* [Work instructions] Leaving the pictures aside, transcribe the data below exactly.

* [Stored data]
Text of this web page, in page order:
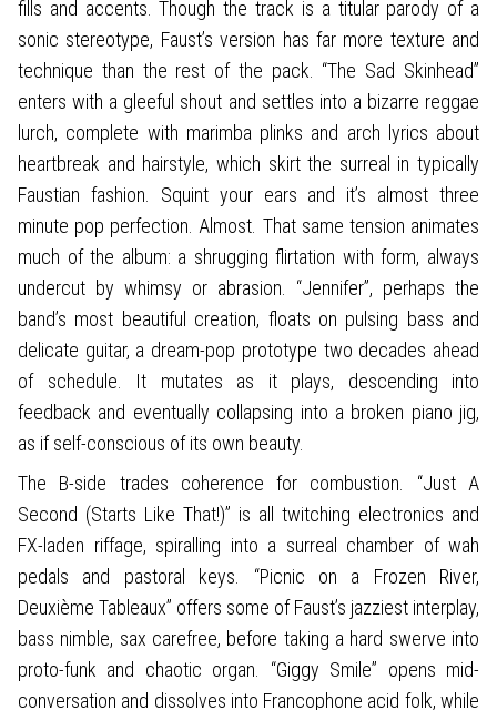
fills and accents. Though the track is a titular parody of a
sonic stereotype, Faust’s version has far more texture and
technique than the rest of the pack. “The Sad Skinhead”
enters with a gleeful shout and settles into a bizarre reggae
lurch, complete with marimba plinks and arch lyrics about
heartbreak and hairstyle, which skirt the surreal in typically
Faustian fashion. Squint your ears and it’s almost three
minute pop perfection. Almost. That same tension animates
much of the album: a shrugging flirtation with form, always
undercut by whimsy or abrasion. “Jennifer”, perhaps the
band’s most beautiful creation, floats on pulsing bass and
delicate guitar, a dream-pop prototype two decades ahead
of schedule. It mutates as it plays, descending into
feedback and eventually collapsing into a broken piano jig,
as if self-conscious of its own beauty.
The B-side trades coherence for combustion. “Just A
Second (Starts Like That!)” is all twitching electronics and
FX-laden riffage, spiralling into a surreal chamber of wah
pedals and pastoral keys. “Picnic on a Frozen River,
Deuxième Tableaux” offers some of Faust’s jazziest interplay,
bass nimble, sax carefree, before taking a hard swerve into
proto-funk and chaotic organ. “Giggy Smile” opens mid-
conversation and dissolves into Francophone acid folk, while
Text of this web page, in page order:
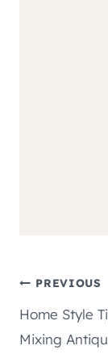
Post
PREVIOUS
Home Style
Mixing

* [Result of this exercise]
Text of this web page, in page order:
fills and accents. Though the track is a titular parody of a
sonic stereotype, Faust’s version has far more texture and
technique than the rest of the pack. “The Sad Skinhead”
enters with a gleeful shout and settles into a bizarre reggae
lurch, complete with marimba plinks and arch lyrics about
heartbreak and hairstyle, which skirt the surreal in typically
Faustian fashion. Squint your ears and it’s almost three
minute pop perfection. Almost. That same tension animates
much of the album: a shrugging flirtation with form, always
undercut by whimsy or abrasion. “Jennifer”, perhaps the
band’s most beautiful creation, floats on pulsing bass and
delicate guitar, a dream-pop prototype two decades ahead
of schedule. It mutates as it plays, descending into
feedback and eventually collapsing into a broken piano jig,
as if self-conscious of its own beauty.
The B-side trades coherence for combustion. “Just A
Second (Starts Like That!)” is all twitching electronics and
FX-laden riffage, spiralling into a surreal chamber of wah
pedals and pastoral keys. “Picnic on a Frozen River,
Deuxième Tableaux” offers some of Faust’s jazziest interplay,
bass nimble, sax carefree, before taking a hard swerve into
proto-funk and chaotic organ. “Giggy Smile” opens mid-
conversation and dissolves into Francophone acid folk, while
Text of this web page, in page order:
Post
PREVIOUS
Home Style
Mixing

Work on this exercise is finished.